| Klarinet Archive - Posting 000203.txt from 1996/11 From: "Dan Leeson: LEESON@-----.EDU>Subj: Articulation in Mozart
 Date: Sat,  9 Nov 1996 11:37:43 -0500
 
 > From: MX%"rtenn@-----.87
 > Subj: Articulation in Mozart
 
 > With the recent discussion of the difficulty of playing Mozart, I
 > have been itching to ask Dan Leeson about where to turn for what is
 > known about how these works were articulated.
 >
 > Although it wouldn't be fair to ask for an exhaustive account of the
 > literature, I have to admit that at the moment I don't have access to
 > a university library and my German is a little shrecklish, so -- how
 > about it, Dan?  What distinguishes the better editions of the Mozart
 > canon?  Has the original instrument movement had any influence on the
 > scholarship? -- I have often wondered to what degree the legato
 > qualities of the instrument may have changed over the years.
 >
 > Rafe T.
 
 The two big Mozart works, K. 581 and K. 622 have no autographs to
 consult so editors are at liberty to do whatever they want.  Most
 such editors overedit, and, worse, with no sense of what constituted
 Mozart's woodwind articulation styles.
 
 Of the works that exist in Mozart's hand, the Kegelstat trio, the
 Gran Partita, the two wind octets, the piano/wind quintet, the
 3 piano concerti that use clarinets, etc., the rule is this:
 
 less is more!
 
 Mozart was very sparing in his use of articulation symbols for
 rapid passage work.  This has been taken to mean that the player
 was at liberty to do what s/he wished.  The more obvious answer -
 that the surface texture of music of that era was more rough than
 the later romantic era - is generally ignored.  Worse.  Lots of
 tonguing is avoided both because it is hard to do and because it
 sounds less pleasant to the romantic ear than slurred articulations.
 
 Johannes Brahms is the main proponent of long, long, long, uninterrupted
 phrases and lots and lots of slurring so as not to jar the ear.  Only
 in one of the variations of the Brahms quintet is there a lot of
 tonguing and contemporary players have taken to executing it as 2 and 2
 (which is a very romantic tonguing technique).
 
 In Weber's clarinet works, it is very difficult to find anything but
 slurs.  Tonguing the instrument was considered a very barbarous
 practice, and counter to the beautiful, long, uninterrupted line.
 
 But for Mozart, if one has a choice, it is better to tongue than
 to slur in rapid passages, and there are lots of exceptions.
 
 If you want to see the demands that Mozart made of clarinet players,
 examine the Gran Partitta, movement 6, variation 3, clarinet 2 beginning
 in m. 9.  There is a monster passage of blazing 32nd notes that
 is completely unarticulated.  Nobody believes it.  Everybody slurs it.
 Very few can tongue it.
 
 Also examine the 2nd clarinet part in the wind sextet version of K. 375,
 final movement.  An absolute killer, but that is what the man wrote,
 and he generally wrote what he wanted to hear.
 
 It is too easy to say (for those works for which we have autographs)
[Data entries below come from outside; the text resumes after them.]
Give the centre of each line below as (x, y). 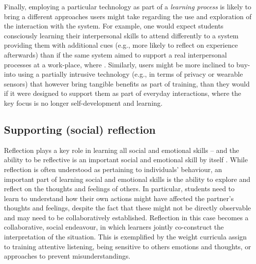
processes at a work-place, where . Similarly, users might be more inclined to (119, 64)
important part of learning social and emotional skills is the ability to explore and (127, 179)
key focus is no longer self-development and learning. (83, 103)
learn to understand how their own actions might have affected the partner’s (119, 198)
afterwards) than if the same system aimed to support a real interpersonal (115, 54)
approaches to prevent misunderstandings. (67, 256)
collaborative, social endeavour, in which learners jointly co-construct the (114, 227)
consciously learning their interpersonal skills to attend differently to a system (121, 35)

 "well, Mozart left out the slurs because he presumed the player would
 put them in."  It is the same kind of logic that Tchaikowsky used when
 he wrote the Mozartiana suite with the monster clarinet solo.  And he
 thought that what he wrote was very Mozartean.  That it was stupid
 and unMozartean never ocurred to him because he believed that he was
 doing something good.  But Tchaikowsky's sense of Mozart was based on
 his heart, not his head.  He never did a day's worth of research in
 his life about 18th century performance practice, and that is not at
 all surprising.  Neither he nor his contemporaries knew what 18th
 century performance practice was, or even that there was such a thing.
 It was simply presumed - as it is today - that one was guided by their
 emotions, and that my friends is a fast road to hell.
 
 There has recently been a lot of noise in the press about a jazz
 pianist doing Mozart concerti (and very beautifully too).  But
 all the attention has gone to the fact that the player improvises
 his cadenzas (which, as you all know, is exactly what I have been
 suggesting that players are supposed to do).
 
 But the problem is that this pianist (is it Chuck Corea?) hasn't
 the slightest idea of what a Mozartean cadenza is supposed to do.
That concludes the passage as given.